◆ What to produce: Up to and including the line that holds "in the alignment force: (26, 631, 166, 652)", copy every line of the records below exactly, starting at the first; leave pictures out.

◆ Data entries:
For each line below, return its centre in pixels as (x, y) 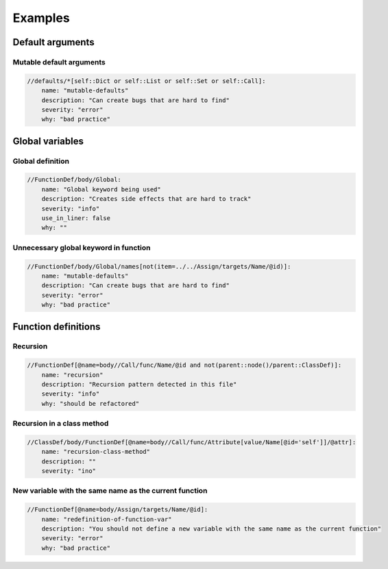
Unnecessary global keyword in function (82, 247)
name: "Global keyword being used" (101, 189)
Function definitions (57, 327)
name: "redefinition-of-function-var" (107, 519)
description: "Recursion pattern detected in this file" (139, 385)
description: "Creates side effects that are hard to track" (146, 199)
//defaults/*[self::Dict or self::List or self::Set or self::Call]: (146, 81)
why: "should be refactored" (90, 403)
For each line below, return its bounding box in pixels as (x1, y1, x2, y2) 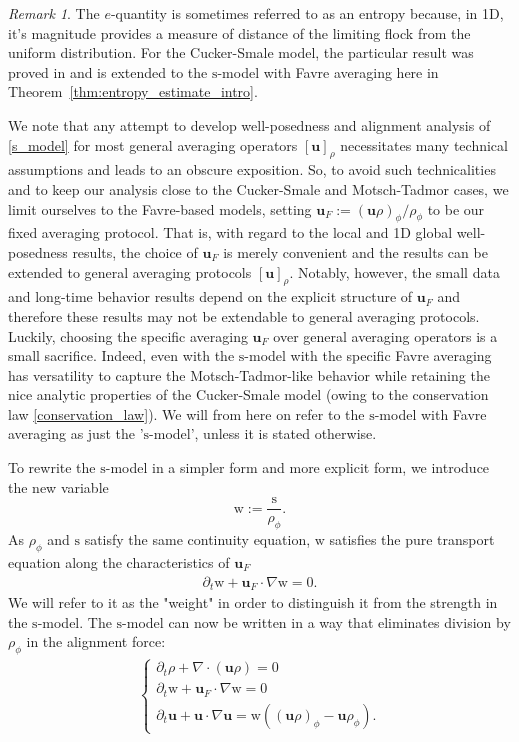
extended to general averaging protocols (8, 261, 252, 282)
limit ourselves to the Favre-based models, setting (8, 198, 312, 219)
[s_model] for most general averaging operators (8, 134, 298, 155)
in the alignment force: (26, 631, 166, 652)
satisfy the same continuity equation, (84, 529, 311, 550)
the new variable (8, 476, 109, 497)
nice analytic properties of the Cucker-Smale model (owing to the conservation (8, 384, 489, 405)
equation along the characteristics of (8, 551, 230, 572)
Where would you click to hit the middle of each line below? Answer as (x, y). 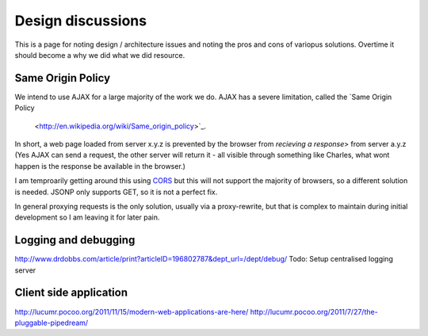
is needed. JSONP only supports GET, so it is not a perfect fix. (116, 192)
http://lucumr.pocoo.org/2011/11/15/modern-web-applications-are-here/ (132, 311)
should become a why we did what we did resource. (100, 55)
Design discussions (80, 21)
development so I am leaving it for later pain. (87, 217)
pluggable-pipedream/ (52, 323)
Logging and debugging (75, 241)
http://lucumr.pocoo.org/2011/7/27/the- (314, 311)

◆ Task result:
For each line below, return its centre in pixels as (x, y) 
Unnecessary global keyword in function (82, 247)
name: "Global keyword being used" (101, 189)
Function definitions (57, 327)
name: "redefinition-of-function-var" (107, 519)
description: "Recursion pattern detected in this file" (139, 385)
description: "Creates side effects that are hard to track" (146, 199)
//defaults/*[self::Dict or self::List or self::Set or self::Call]: (146, 81)
why: "should be refactored" (90, 403)
For each line below, return its bounding box in pixels as (x1, y1, x2, y2) 
extended to general averaging protocols (8, 261, 252, 282)
limit ourselves to the Favre-based models, setting (8, 198, 312, 219)
[s_model] for most general averaging operators (8, 134, 298, 155)
in the alignment force: (26, 631, 166, 652)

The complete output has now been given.